● About this exercise: Could you please return each line of the data that has the word "volume"?

● Dataset extract:
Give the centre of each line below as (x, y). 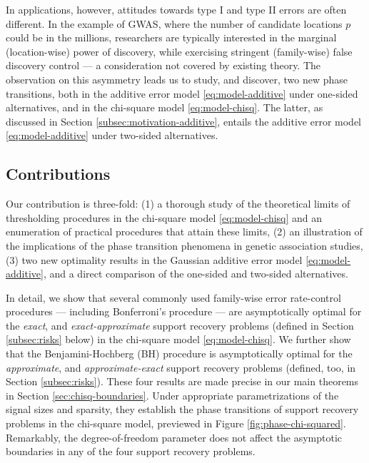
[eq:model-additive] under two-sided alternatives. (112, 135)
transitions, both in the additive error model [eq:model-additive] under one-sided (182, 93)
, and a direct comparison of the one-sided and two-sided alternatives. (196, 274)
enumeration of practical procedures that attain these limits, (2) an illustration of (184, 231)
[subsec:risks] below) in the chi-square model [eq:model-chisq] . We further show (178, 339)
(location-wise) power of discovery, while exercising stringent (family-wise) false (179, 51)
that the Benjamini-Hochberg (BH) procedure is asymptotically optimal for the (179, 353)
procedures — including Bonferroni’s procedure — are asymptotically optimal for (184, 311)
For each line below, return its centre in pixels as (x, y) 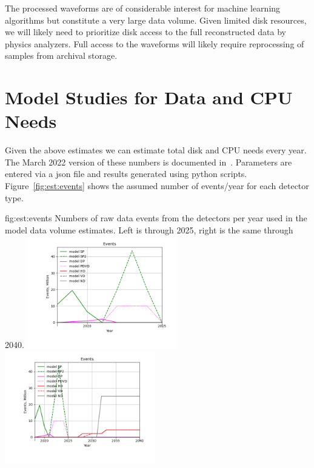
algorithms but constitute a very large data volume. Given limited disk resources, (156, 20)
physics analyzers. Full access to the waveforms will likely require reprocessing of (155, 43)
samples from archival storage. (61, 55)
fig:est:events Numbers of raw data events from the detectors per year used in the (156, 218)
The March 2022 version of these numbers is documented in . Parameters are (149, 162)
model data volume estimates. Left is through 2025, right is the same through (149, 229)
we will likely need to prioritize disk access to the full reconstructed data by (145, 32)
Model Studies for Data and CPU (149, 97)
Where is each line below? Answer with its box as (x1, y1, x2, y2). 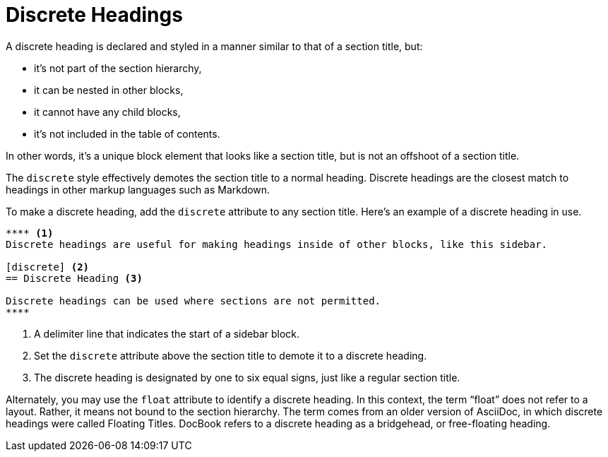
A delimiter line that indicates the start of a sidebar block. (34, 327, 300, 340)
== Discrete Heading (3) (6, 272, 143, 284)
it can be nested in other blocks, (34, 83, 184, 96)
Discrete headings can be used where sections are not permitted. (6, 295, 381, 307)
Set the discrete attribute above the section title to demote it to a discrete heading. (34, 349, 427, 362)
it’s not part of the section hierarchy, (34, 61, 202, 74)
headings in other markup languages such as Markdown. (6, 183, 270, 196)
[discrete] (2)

--

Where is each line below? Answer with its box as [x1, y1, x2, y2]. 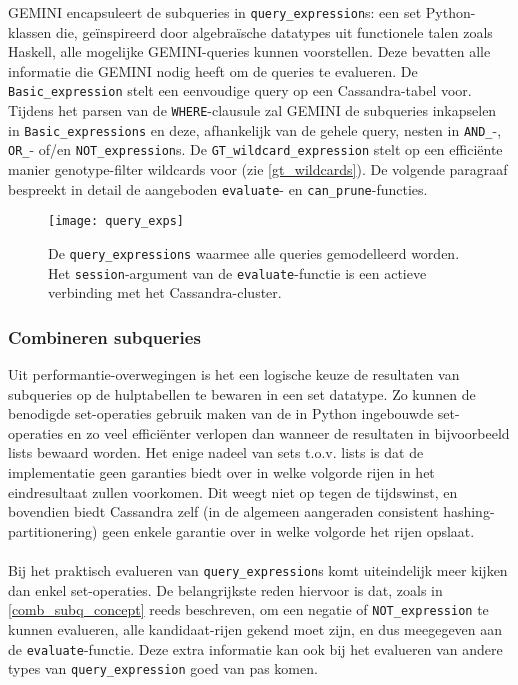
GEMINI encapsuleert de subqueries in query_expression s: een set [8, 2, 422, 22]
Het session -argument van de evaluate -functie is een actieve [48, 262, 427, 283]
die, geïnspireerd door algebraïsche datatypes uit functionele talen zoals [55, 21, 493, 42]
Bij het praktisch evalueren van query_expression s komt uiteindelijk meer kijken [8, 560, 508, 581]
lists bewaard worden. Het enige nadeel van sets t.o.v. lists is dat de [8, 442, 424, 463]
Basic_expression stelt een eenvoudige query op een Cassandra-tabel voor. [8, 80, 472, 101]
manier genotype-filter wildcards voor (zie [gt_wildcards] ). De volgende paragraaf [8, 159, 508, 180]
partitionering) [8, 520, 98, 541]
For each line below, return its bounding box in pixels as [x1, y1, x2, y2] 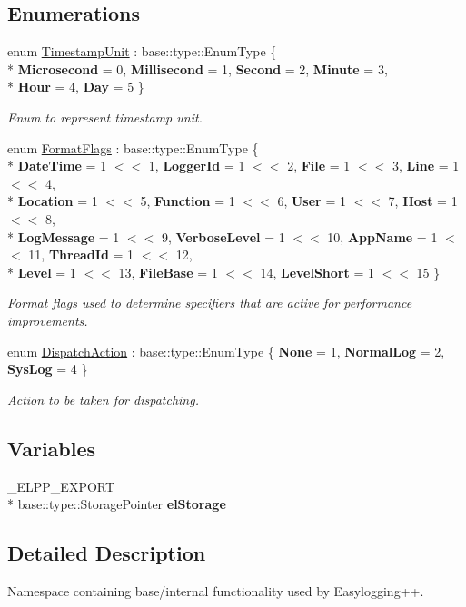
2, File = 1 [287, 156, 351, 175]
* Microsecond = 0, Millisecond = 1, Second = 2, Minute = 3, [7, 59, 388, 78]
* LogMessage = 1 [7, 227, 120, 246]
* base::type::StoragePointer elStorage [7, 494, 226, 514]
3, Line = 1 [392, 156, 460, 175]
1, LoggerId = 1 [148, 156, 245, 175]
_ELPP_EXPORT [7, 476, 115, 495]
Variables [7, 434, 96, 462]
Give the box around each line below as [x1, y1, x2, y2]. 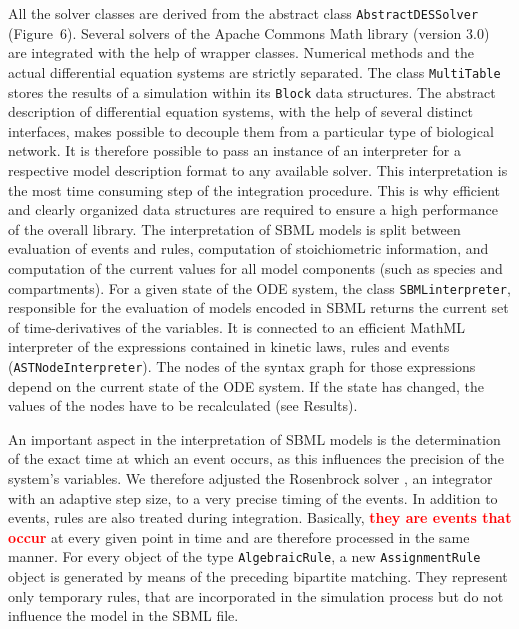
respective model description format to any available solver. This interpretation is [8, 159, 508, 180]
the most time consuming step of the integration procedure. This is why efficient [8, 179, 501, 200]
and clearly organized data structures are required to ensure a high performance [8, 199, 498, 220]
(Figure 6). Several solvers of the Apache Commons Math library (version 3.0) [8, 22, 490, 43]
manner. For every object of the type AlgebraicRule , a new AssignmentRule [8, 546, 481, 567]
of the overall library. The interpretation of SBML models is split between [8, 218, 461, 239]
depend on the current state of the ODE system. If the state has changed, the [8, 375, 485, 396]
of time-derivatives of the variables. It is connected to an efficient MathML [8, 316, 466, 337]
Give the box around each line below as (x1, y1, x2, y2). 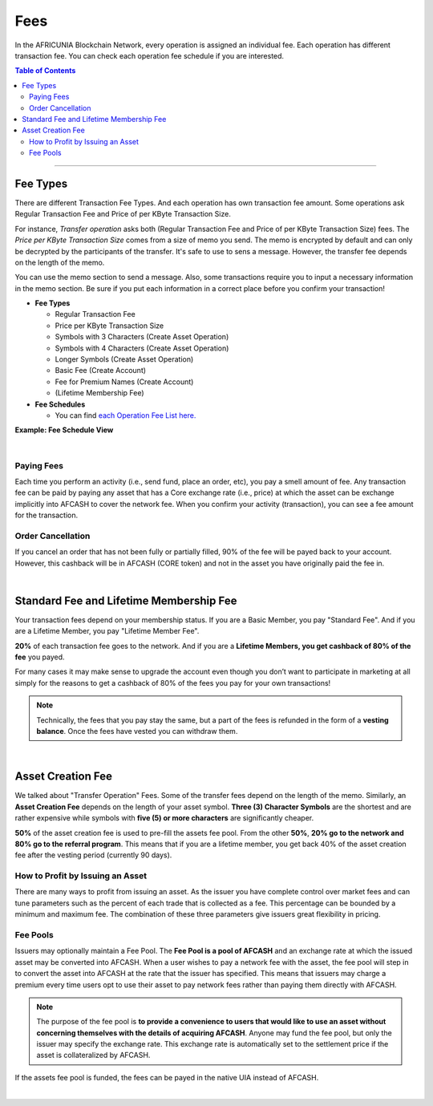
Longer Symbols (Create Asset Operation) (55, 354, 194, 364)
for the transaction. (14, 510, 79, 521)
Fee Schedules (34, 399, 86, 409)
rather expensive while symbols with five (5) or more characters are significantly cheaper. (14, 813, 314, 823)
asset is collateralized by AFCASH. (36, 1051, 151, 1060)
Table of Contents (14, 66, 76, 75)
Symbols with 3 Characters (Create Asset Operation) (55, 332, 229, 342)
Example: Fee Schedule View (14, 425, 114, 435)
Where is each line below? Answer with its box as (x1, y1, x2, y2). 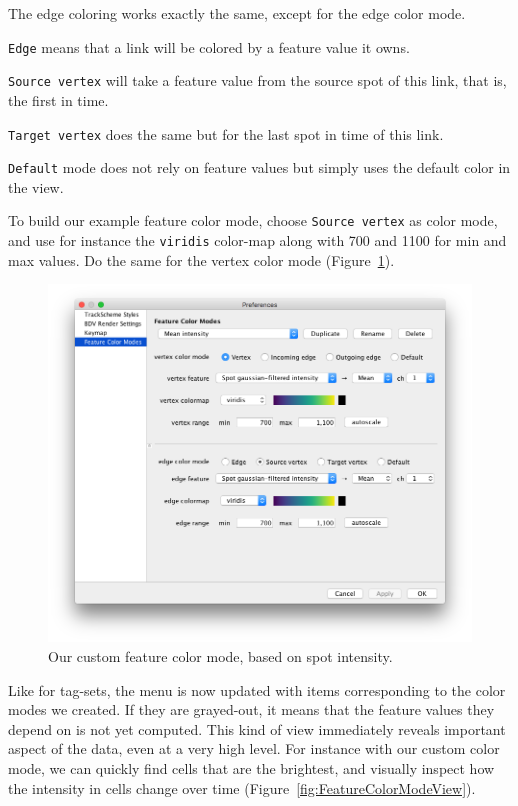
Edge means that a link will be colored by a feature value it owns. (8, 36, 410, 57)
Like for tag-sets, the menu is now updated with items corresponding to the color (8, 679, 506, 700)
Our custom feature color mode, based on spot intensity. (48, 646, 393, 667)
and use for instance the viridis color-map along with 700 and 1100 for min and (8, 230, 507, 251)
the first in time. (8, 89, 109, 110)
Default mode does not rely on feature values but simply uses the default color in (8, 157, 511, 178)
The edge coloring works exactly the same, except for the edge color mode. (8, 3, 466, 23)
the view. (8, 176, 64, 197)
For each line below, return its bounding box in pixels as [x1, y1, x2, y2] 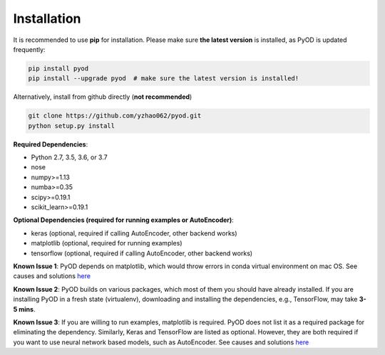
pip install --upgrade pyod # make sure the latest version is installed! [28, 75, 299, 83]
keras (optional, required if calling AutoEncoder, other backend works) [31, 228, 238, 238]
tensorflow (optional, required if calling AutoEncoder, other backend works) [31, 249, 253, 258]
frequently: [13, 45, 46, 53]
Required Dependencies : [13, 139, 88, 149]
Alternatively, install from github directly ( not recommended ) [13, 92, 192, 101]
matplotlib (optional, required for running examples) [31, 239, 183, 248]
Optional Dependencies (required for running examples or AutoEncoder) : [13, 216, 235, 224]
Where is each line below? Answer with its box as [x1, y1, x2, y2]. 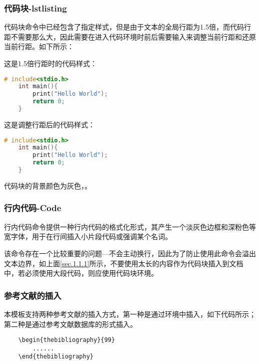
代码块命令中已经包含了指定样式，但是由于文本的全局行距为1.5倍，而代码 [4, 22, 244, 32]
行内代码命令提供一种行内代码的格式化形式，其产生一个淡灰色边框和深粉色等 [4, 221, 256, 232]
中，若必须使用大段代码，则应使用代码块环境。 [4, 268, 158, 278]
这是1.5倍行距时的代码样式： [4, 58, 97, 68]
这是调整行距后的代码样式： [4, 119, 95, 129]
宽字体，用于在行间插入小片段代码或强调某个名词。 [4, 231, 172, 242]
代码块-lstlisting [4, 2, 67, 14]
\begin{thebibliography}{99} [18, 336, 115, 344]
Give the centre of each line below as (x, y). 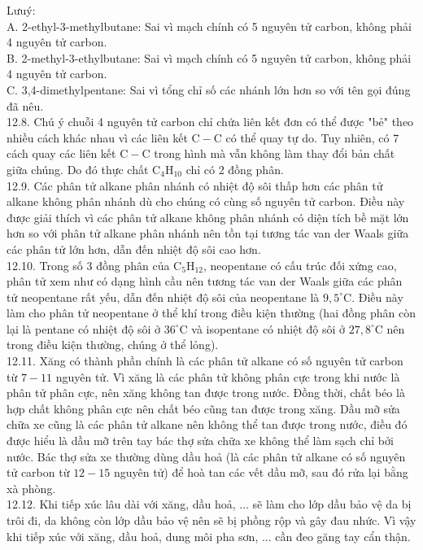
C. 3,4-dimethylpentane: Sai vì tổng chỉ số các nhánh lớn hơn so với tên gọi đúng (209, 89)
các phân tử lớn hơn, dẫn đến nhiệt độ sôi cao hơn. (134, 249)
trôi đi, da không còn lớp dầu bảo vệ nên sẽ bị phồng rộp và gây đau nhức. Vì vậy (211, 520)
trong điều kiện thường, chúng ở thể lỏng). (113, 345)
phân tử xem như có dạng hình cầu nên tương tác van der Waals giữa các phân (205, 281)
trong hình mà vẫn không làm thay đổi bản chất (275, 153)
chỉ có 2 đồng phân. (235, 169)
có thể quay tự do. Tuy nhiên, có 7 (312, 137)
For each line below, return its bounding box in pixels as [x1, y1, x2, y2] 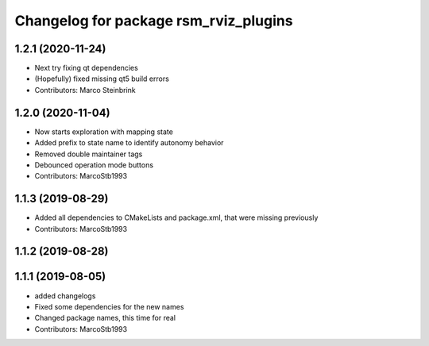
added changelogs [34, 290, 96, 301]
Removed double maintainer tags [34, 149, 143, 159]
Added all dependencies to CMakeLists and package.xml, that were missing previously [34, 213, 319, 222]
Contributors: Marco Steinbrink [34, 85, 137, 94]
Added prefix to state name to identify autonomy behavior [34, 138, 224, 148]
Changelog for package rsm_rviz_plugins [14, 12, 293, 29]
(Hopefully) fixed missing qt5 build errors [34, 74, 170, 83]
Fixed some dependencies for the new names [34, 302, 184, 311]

● Output of the task:
algorithms but constitute a very large data volume. Given limited disk resources, (156, 20)
model data volume estimates. Left is through 2025, right is the same through (149, 229)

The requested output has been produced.